[TASK DATA Boundary: Start]
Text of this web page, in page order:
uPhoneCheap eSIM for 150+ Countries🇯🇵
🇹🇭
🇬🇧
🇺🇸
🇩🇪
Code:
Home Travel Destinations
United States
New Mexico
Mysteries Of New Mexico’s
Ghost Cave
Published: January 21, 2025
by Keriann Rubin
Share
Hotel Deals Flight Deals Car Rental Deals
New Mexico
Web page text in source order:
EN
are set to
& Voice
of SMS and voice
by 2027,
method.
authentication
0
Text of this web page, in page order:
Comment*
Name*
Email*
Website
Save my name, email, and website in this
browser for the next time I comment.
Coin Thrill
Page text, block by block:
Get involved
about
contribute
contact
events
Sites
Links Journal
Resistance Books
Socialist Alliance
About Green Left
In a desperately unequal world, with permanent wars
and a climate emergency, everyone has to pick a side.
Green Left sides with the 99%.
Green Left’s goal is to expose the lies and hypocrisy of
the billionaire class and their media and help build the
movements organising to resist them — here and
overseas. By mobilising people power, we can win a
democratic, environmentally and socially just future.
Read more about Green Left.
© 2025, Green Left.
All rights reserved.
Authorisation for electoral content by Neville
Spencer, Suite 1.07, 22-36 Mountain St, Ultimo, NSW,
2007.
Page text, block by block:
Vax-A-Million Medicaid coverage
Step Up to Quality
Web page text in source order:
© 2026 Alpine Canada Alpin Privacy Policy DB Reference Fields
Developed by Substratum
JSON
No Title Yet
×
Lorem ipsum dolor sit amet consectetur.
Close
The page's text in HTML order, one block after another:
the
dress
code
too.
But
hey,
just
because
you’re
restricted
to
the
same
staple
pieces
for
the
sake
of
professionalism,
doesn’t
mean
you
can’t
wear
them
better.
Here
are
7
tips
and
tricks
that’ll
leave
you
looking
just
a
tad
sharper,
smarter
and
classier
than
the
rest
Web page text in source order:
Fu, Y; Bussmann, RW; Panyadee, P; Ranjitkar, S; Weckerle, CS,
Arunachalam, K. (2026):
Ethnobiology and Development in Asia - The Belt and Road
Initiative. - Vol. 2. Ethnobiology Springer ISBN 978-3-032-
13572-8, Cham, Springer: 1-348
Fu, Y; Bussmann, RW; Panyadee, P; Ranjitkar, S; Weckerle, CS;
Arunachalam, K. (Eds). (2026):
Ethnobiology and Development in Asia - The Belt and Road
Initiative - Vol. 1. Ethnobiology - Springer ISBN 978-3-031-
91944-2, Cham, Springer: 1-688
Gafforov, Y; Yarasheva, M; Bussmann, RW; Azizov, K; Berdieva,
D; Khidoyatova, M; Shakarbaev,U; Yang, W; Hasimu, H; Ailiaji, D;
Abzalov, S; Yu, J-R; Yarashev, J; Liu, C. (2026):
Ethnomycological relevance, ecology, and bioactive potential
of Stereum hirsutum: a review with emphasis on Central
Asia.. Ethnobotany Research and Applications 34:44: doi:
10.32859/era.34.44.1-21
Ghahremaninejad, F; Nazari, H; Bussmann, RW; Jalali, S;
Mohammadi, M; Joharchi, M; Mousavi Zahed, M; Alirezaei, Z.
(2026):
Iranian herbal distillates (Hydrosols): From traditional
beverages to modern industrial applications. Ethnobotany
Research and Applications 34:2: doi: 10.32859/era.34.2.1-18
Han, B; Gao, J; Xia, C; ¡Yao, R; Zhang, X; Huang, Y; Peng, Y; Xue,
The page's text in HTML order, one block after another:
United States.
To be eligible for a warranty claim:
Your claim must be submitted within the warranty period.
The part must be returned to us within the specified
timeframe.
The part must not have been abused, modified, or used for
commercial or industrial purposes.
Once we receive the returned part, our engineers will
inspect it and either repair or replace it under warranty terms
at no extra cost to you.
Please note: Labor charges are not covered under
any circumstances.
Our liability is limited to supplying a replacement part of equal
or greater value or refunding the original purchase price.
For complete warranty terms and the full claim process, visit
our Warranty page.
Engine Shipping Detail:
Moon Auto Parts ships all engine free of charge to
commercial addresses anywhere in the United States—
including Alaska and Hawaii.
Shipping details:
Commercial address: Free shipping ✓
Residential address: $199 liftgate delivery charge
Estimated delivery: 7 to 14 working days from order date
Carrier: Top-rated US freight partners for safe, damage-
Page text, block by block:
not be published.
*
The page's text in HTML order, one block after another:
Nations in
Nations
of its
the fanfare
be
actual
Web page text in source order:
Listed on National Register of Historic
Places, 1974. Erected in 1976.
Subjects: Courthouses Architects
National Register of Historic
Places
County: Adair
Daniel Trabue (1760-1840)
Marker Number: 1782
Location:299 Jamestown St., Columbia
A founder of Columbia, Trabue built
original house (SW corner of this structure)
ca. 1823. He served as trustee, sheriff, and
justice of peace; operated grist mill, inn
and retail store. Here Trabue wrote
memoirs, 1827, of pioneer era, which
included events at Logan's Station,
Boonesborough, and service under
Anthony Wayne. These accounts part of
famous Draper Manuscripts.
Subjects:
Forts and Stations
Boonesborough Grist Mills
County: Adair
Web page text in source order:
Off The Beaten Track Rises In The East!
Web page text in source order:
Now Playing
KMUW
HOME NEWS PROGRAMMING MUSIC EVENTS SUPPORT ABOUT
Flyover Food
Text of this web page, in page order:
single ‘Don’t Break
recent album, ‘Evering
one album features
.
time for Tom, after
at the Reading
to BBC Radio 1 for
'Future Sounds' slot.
[TASK DATA Boundary: End]
— BRIEF —
Retype exactly, and only, the lines above from the one where "To be eligible" occurs up to and including the one where "included events at" occurs.

— RESPONSE TO THIS EXERCISE —
To be eligible for a warranty claim:
Your claim must be submitted within the warranty period.
The part must be returned to us within the specified
timeframe.
The part must not have been abused, modified, or used for
commercial or industrial purposes.
Once we receive the returned part, our engineers will
inspect it and either repair or replace it under warranty terms
at no extra cost to you.
Please note: Labor charges are not covered under
any circumstances.
Our liability is limited to supplying a replacement part of equal
or greater value or refunding the original purchase price.
For complete warranty terms and the full claim process, visit
our Warranty page.
Engine Shipping Detail:
Moon Auto Parts ships all engine free of charge to
commercial addresses anywhere in the United States—
including Alaska and Hawaii.
Shipping details:
Commercial address: Free shipping ✓
Residential address: $199 liftgate delivery charge
Estimated delivery: 7 to 14 working days from order date
Carrier: Top-rated US freight partners for safe, damage-
Page text, block by block:
not be published.
*
The page's text in HTML order, one block after another:
Nations in
Nations
of its
the fanfare
be
actual
Web page text in source order:
Listed on National Register of Historic
Places, 1974. Erected in 1976.
Subjects: Courthouses Architects
National Register of Historic
Places
County: Adair
Daniel Trabue (1760-1840)
Marker Number: 1782
Location:299 Jamestown St., Columbia
A founder of Columbia, Trabue built
original house (SW corner of this structure)
ca. 1823. He served as trustee, sheriff, and
justice of peace; operated grist mill, inn
and retail store. Here Trabue wrote
memoirs, 1827, of pioneer era, which
included events at Logan's Station,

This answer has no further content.